And as far as Alexa. Yes, she can run circles around Nikki in the ring. The woman was doing that when she was at NXT level. And let's not even mention promo work. Alexa is better than most men. And that's just a fact. But to sit there and say Alexa brings down opponents and can't work a decent match is is absurd. Oh, gee Alexa dosen't dive through ropes and risk breaking her neck like most dummies in wrestling. Oh, she must suck then. We get it, you don't understand a classic heel moveset , but why take it out on an undeserved wrestler? I guess guys like Steve Austin are stupid. Go ask him if she thinks Alexa's horrible. He has done nothing but praise the woman since she's been called up. Same goes for J.R and Mick Foley, Again they must be stupid too.

Bottom line, Brie injured Liv Morgan. She was careless. She's been careless in the ring for a while now. PERIOD She should maybe think about stopping wrestling. He sister Nikki is a better wrestler, but she should be retired too. The Divas days are over. Nikki was the last Diva. That's old news when the women where unfortunately just looked as sex objects in the industry. Look at Nikki, still doing the grinding turn in her entrance and bra/shirt rip. Desperately hanging on to that sex thing. That's all she ever was, not a real wrestler. The women now are not divas. Promote your darn show and go back to selling clothing or whatever the twins do.


----------



## Lorromire (Jun 17, 2014)

People saying Nikki and Brie are good wrestlers

:ha


----------



## Monterossa (Jul 25, 2012)

Eva MaRIHyse said:


> Carmella and Alexa better than Nikki? You only say that because it’s Nikki Bella. When Nikki and Carmella feuded Nella dragged Nikki down. Nikki’s has good matches with all the top workers she’s faced, while Alexa has dragged them all down to her level and can’t produce a decent match with anyone.
> 
> Why do a lot of wrestling fans hate female wrestling fans?
> 
> All wrestlers get evil comments of social media from “fans”


I think Alexa and Carmella are better than most of the divas from the divas era.

It's kinda unfair that many people judged them to be a bad wrestler just because they're cute. Not all cute wrestlers are bad in the ring.


----------



## jpickens (May 3, 2015)

Nope just those two


----------



## Eva MaRIHyse (Jun 20, 2014)

Monterossa said:


> I think Alexa and Carmella are better than most of the divas from the divas era.
> 
> It's kinda unfair that many people judged them to be a bad wrestler just because they're cute. Not all cute wrestlers are bad in the ring.

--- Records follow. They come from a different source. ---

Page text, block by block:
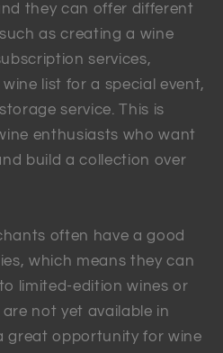
they can offer different
as creating a wine
services,
list for a special event,
service. This is
enthusiasts who want
build a collection over
often have a good
which means they can
limited-edition wines or
not yet available in
great opportunity for wine

Of course not all attractive women are bad in the ring but Alexa has faced Becky, Bayley, Charlotte, Sasha, Mickie, Ember Moon, Asuka among other talented workers and hasn't had a single good match. Carmella is even worse. 

Those two should just be managers. They dont belong in this era where womens wrestling is meant to be taken seriously.



Zappers said:


> Look we all like to exaggerate. Yeah I get it, Nikki is your favorite wrestler. She's better than everyone in WWE history in your eyes. We get it. And I may have a little exaggerated with Carmella being way better than Nikki. But dude, Carmella can out mic Nikki any day of the week.
> 
> And as far as Alexa. Yes, she can run circles around Nikki in the ring. The woman was doing that when she was at NXT level. And let's not even mention promo work. Alexa is better than most men. And that's just a fact. But to sit there and say Alexa brings down opponents and can't work a decent match is is absurd. Oh, gee Alexa dosen't dive through ropes and risk breaking her neck like most dummies in wrestling. Oh, she must suck then. We get it, you don't understand a classic heel moveset , but why take it out on an undeserved wrestler? I guess guys like Steve Austin are stupid. Go ask him if she thinks Alexa's horrible. He has done nothing but praise the woman since she's been called up. Same goes for J.R and Mick Foley, Again they must be stupid too.
> 
> Bottom line, Brie injured Liv Morgan. She was careless. She's been careless in the ring for a while now. PERIOD She should maybe think about stopping wrestling. He sister Nikki is a better wrestler, but she should be retired too. The Divas days are over. Nikki was the last Diva. That's old news when the women where unfortunately just looked as sex objects in the industry. Look at Nikki, still doing the grinding turn in her entrance and bra/shirt rip. Desperately hanging on to that sex thing. That's all she ever was, not a real wrestler. The women now are not divas. Promote your darn show and go back to selling clothing or whatever the twins do.


You started your post off perfectly going on about exaggeration and then posting nothing but exaggerations. 

The Diva days are over...yet Alexa Bliss who stinks the joint out everytime she's in the ring is a five time Champion already. Your girls are the ones dragging things backwards and holding the real talents back. She's hopeless in the ring, scared of getting touched and just has no flow to her work at all. Everyone that works with her has to noticeably slow down so she doesn't get lost.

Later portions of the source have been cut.